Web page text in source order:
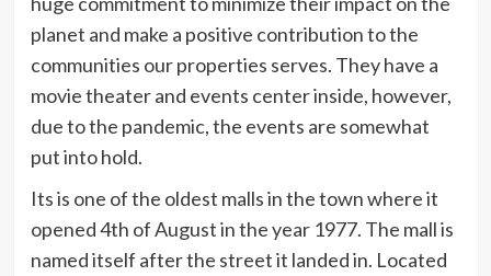
planet and make a positive contribution to the
communities our properties serves. They have a
movie theater and events center inside, however,
due to the pandemic, the events are somewhat
put into hold.
Its is one of the oldest malls in the town where it
opened 4th of August in the year 1977. The mall is
named itself after the street it landed in. Located
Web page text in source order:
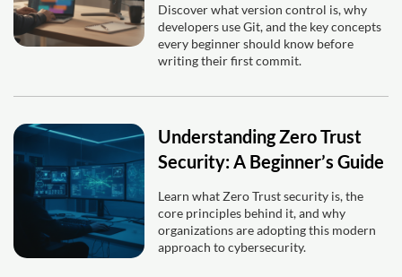
Discover what version control is, why
developers use Git, and the key concepts
every beginner should know before
writing their first commit.
Understanding Zero Trust
Security: A Beginner’s Guide
Learn what Zero Trust security is, the
core principles behind it, and why
organizations are adopting this modern
approach to cybersecurity.
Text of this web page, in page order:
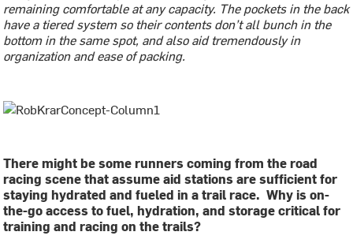
remaining comfortable at any capacity. The pockets in the back
have a tiered system so their contents don’t all bunch in the
bottom in the same spot, and also aid tremendously in
organization and ease of packing.
There might be some runners coming from the road
racing scene that assume aid stations are sufficient for
staying hydrated and fueled in a trail race. Why is on-
the-go access to fuel, hydration, and storage critical for
training and racing on the trails?
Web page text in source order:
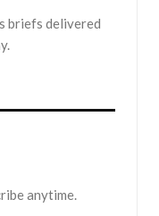
briefs delivered
anytime.
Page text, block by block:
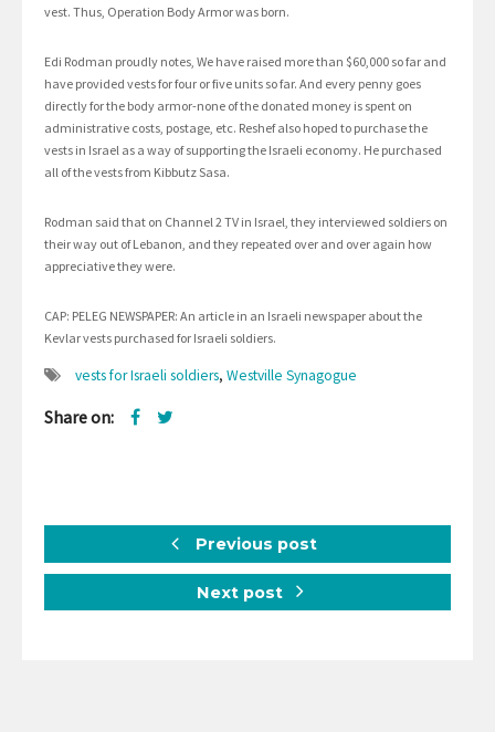
vest. Thus, Operation Body Armor was born.
Edi Rodman proudly notes, We have raised more than $60,000 so far and
have provided vests for four or five units so far. And every penny goes
directly for the body armor-none of the donated money is spent on
administrative costs, postage, etc. Reshef also hoped to purchase the
vests in Israel as a way of supporting the Israeli economy. He purchased
all of the vests from Kibbutz Sasa.
Rodman said that on Channel 2 TV in Israel, they interviewed soldiers on
their way out of Lebanon, and they repeated over and over again how
appreciative they were.
CAP: PELEG NEWSPAPER: An article in an Israeli newspaper about the
Kevlar vests purchased for Israeli soldiers.
vests for Israeli soldiers, Westville Synagogue
Share on:
Previous post
Next post
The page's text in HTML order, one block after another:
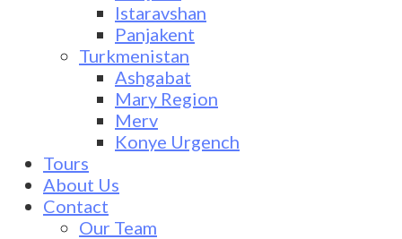
Istaravshan
Panjakent
Turkmenistan
Ashgabat
Mary Region
Merv
Konye Urgench
Tours
About Us
Contact
Our Team
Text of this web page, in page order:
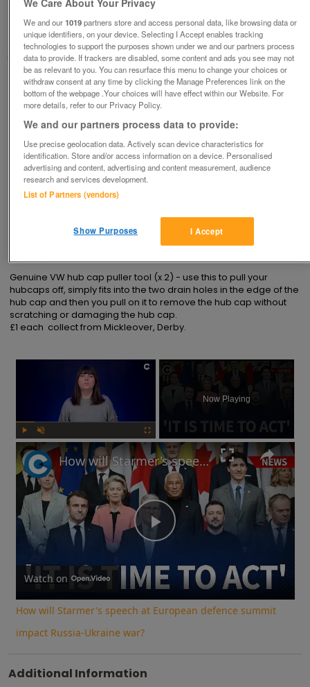
each
Derby, Derbyshire
margdaro
Contact seller
Save Share
Advertisements
Genuine VW hub cap puller tool (x 2) - use this to pull your
hubcaps off, simply fits into the two drain holes in the edge of the
hub cap and then you pull on it to remove the hub cap without
scratching or damaging the hub cap.
£1 each  collect from Mickleover, Derby.
×
Play Unmute Fullscreen
Now Playing
Play
Video
How will Starmer's speech at European defence summit impact Russia-Ukraine war?
Watch on
How will Starmer's speech at European defence summit
impact Russia-Ukraine war?
Additional Information
We and our1019partners store and access personal data, like browsing data or
unique identifiers, on your device. Selecting I Accept enables tracking
technologies to support the purposes shown under we and our partners process
data to provide. If trackers are disabled, some content and ads you see may not
be as relevant to you. You can resurface this menu to change your choices or
withdraw consent at any time by clicking the Manage Preferences link on the
bottom of the webpage .Your choices will have effect within our Website. For
more details, refer to our Privacy Policy.
We and our partners process data to provide:
Use precise geolocation data. Actively scan device characteristics for
identification. Store and/or access information on a device. Personalised
advertising and content, advertising and content measurement, audience
research and services development.
List of Partners (vendors)
I Accept
Show Purposes
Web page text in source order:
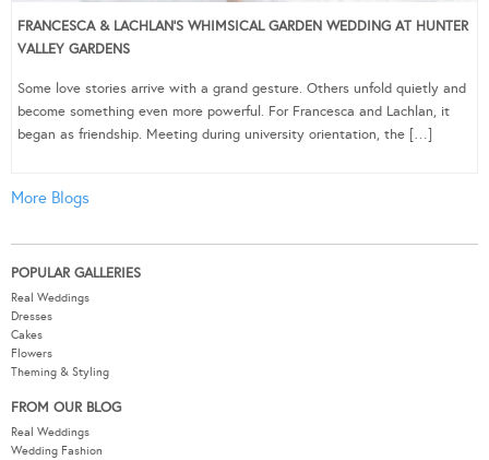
^^^^^^^^^^^^^^^^
◆ DESCRIPTION OF THE TASK
Copy nothing but the lines from the first one in the listing through the line with "Edi Rodman proudly", and omit the pictures.

◆ OUTPUT OF THE TASK
Web page text in source order:
planet and make a positive contribution to the
communities our properties serves. They have a
movie theater and events center inside, however,
due to the pandemic, the events are somewhat
put into hold.
Its is one of the oldest malls in the town where it
opened 4th of August in the year 1977. The mall is
named itself after the street it landed in. Located
Web page text in source order:
Discover what version control is, why
developers use Git, and the key concepts
every beginner should know before
writing their first commit.
Understanding Zero Trust
Security: A Beginner’s Guide
Learn what Zero Trust security is, the
core principles behind it, and why
organizations are adopting this modern
approach to cybersecurity.
Text of this web page, in page order:
remaining comfortable at any capacity. The pockets in the back
have a tiered system so their contents don’t all bunch in the
bottom in the same spot, and also aid tremendously in
organization and ease of packing.
There might be some runners coming from the road
racing scene that assume aid stations are sufficient for
staying hydrated and fueled in a trail race. Why is on-
the-go access to fuel, hydration, and storage critical for
training and racing on the trails?
Web page text in source order:
briefs delivered
anytime.
Page text, block by block:
vest. Thus, Operation Body Armor was born.
Edi Rodman proudly notes, We have raised more than $60,000 so far and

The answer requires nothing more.